JObject parsedObject = JsonLdProcessor.Compact(parsedMeta, null, new JsonLdProcessorOptions());

 

This is all that is required to get a json object representation of the meta present in the file. However, you might have a revelation and probably a shortcut as well. If we are going to get a JObjectonly why not limit ourselves at let us say the earlier statement itself i.e., at parsedMeta wouldn’t that be easier?

Definitely yes that would have got us what we wanted only if the context was absent. The line in code above passes null as second parameter. Null being passed as second parameter this line of code is just an excess work. However, if we change the code slightly, we can cover ourselves for many more scenarios –

 

 

using VDS.RDF.JsonLd;

 

 

JObject parsedObject = JsonLdProcessor.Compact(parsedMeta, parsedMeta, new JsonLdProcessorOptions());

 

The parameters if you check the documentation is that first is the JSON+LD document and the second parameter is context. You can explicitly search for the context in the parsedMeta’s json body else you can pass the object itself again for the library to extract the context.

The reason you do this is to not make an assumption that the developer has written an expanded JSON-LD for the HTML document.
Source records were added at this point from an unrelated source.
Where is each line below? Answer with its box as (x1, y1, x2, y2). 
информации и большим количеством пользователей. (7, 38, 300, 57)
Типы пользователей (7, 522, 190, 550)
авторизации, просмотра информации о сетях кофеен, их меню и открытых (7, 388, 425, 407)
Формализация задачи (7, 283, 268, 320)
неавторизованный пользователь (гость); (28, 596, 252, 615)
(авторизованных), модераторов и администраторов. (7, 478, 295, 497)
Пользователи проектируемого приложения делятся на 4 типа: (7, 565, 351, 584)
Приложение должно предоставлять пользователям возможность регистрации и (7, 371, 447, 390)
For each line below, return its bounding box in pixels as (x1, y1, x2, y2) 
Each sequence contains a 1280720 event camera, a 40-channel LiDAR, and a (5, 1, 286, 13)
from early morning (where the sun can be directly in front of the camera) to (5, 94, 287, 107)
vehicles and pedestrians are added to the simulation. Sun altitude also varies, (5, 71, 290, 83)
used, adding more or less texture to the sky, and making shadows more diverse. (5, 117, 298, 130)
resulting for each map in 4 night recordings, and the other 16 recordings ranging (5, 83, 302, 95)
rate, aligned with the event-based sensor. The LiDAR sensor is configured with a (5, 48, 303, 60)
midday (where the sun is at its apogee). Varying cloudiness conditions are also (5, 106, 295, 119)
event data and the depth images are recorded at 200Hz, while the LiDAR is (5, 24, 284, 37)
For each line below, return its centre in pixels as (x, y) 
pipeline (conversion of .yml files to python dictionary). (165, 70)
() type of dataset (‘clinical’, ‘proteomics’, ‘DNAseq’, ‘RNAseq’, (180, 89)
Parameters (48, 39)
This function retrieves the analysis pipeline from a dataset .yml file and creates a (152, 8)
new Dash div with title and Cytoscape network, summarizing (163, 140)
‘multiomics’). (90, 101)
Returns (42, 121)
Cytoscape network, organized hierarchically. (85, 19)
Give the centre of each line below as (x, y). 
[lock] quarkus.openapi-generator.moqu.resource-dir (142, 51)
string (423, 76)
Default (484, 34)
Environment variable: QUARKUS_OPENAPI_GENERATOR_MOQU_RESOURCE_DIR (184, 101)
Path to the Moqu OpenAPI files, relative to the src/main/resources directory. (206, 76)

In such scenarios the call to Compact will make the tags simpler and shorter for you to export into excel or csv format that a business user could connect more easily.

It serves another purpose where that one line can also validate whether the SEO’s could parse the JSON+LD meta written by the developer. Because if for a page if the JsonLdProcessor fails to compact you can be fairly sure that SEO will also fail. This information could help business to look at the page fresh instead of making small corrections to the incorrect JSON+LD meta. This would not have been possible with merely stopping at parsing the text as JSON object.

Using the parsedObject each property can be enumerated in a for each loop within which the excel or csv file could be created.

Wish you a great time ahead in solving your own problems with code!